Alegre a saltitar de um galho a outro galho
A passarada entoa o hino do trabalho.
Quebrando esse consenso encantador e belo
Torna o pajé: Não mais viver! Somente anelo
Que em me roubando a filha, o plano meu a meta
Estorvando alcançar, apenas uma seta
Não recuses quebrar comigo, ó estrangeiro,
E dou-te a primazia: Atiras tu primeiro!
Parece-me valente e forte e é mister
Que não te mostres fraco à vista da mulher
Que te consagra amor. Vamos! O arco entesa!
Faz que ele no meu peito encontre sua presa.
Choras? És mole, és fraco, és vil, és podridão,
És verme a rastejar imundo pelo chão.
Tremes? És miasma, és lodo, és excremento e pó...
Um mancebo chorar causa-me nojo e dó!
Não te enrubesces, não? Eu mesmo me envergonho
De dizer cousas tais e tu, um ar tristonho
Dissimulas e fraco e covarde e vil moço
Sofres tudo como um cão que se lhe atira osso
Por prêmio ao teu valor, ó infame aventureiro,
Recebe o meu castigo e às faces do estrangeiro
Um murro que uma fera ao solo derrubara
Vibrou raivoso. Mal o som se dissipara
Nos meandros da floresta o javali ferido
Estorce-se no chão, solta um longo gemido,
Depois o arco toma e a flecha, a flecha ervada,
Surdo à voz de Jurema, a voz de sua amada,
Despede contra o velho... E tal a pontaria,
Que a corsa mais ligeira a vida perderia!
A filha do pajé num salto livra o pai
Cambaleando no ar, se estorce, vira e cai.
O sangue em borbotões espirra, ferve, escorre...
Jurema os olhos cerra e agoniza e morre.
A flecha traspassara-a . O sol nesse momento
Surgia iluminando o azúleo firmamento.

Campello – 28/12/1920


fauces inhiantes – latinismo que significa que têm a goela ou garganta aberta, famintas, que esperam avidamente.

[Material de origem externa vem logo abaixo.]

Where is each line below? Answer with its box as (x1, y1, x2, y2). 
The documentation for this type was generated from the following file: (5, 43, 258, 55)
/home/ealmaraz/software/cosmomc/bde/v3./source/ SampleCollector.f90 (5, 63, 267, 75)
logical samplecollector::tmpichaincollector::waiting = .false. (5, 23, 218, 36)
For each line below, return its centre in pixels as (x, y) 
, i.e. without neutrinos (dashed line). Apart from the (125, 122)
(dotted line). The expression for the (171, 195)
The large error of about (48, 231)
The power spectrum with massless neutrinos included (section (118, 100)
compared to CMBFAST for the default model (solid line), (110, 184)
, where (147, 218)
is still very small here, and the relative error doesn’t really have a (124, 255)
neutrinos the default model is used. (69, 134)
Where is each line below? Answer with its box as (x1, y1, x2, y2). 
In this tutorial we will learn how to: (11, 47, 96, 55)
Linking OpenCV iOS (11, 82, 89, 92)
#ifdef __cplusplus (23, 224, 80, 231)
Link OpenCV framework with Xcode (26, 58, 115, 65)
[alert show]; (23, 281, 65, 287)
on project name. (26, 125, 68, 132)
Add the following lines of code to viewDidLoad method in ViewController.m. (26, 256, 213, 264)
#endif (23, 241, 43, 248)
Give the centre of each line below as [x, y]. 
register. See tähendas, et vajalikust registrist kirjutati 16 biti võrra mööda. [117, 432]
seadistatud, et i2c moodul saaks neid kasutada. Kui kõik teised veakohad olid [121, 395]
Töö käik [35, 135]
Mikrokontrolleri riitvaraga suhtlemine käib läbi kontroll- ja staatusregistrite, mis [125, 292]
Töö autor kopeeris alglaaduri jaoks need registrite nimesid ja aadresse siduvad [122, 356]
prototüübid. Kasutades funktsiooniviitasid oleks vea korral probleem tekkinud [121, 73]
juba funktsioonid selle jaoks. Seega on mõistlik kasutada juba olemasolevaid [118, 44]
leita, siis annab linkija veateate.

Perscrutar – examinar, investigar rigorosamente.

Virentes – verdejantes, viçosos, viridentes.

Irisado – matizado com as cores ou as nuanças do arco-íris.

Prava – perversa, injusta, cruel, deformada.

desposada está desposado, no manuscrito (erro evidente!).

Alfombra – certa extensão de relva, verdura, flores etc., que recobrem o chão como um tapete.

Incólume – sem lesão ou ferimento; livre de dano ou perigo; são e salvo.

Inócuo – que não causa nenhum tipo de dano físico, moral, psicológico ou afim.

No português brasileiro, a próclise seria preferível, mas, no início do século XX, a sintaxe portuguesa dominava nossa norma culta.